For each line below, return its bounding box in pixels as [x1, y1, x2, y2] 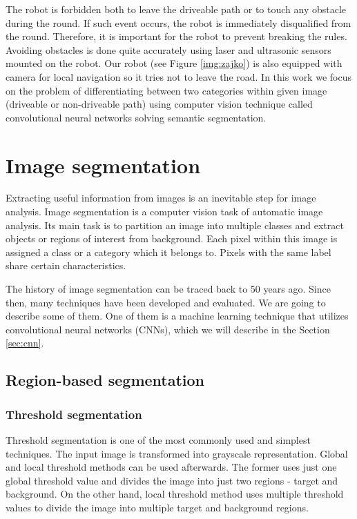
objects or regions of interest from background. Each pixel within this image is [6, 231, 338, 246]
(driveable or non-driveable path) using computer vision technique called [6, 97, 313, 111]
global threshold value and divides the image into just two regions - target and [6, 473, 338, 487]
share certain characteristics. [6, 258, 126, 273]
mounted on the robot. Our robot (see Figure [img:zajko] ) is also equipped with [6, 56, 342, 70]
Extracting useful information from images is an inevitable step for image [6, 190, 316, 205]
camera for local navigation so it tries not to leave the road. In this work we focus [6, 69, 351, 84]
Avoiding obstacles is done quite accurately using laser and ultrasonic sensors [6, 42, 331, 57]

### Exercise
Write out the entries above in full and exactly; no pictures.

### Your solution
For each line below, return its bounding box in pixels as [x1, y1, x2, y2] 
objects or regions of interest from background. Each pixel within this image is [6, 231, 338, 246]
(driveable or non-driveable path) using computer vision technique called [6, 97, 313, 111]
global threshold value and divides the image into just two regions - target and [6, 473, 338, 487]
share certain characteristics. [6, 258, 126, 273]
mounted on the robot. Our robot (see Figure [img:zajko] ) is also equipped with [6, 56, 342, 70]
Extracting useful information from images is an inevitable step for image [6, 190, 316, 205]
camera for local navigation so it tries not to leave the road. In this work we focus [6, 69, 351, 84]
Avoiding obstacles is done quite accurately using laser and ultrasonic sensors [6, 42, 331, 57]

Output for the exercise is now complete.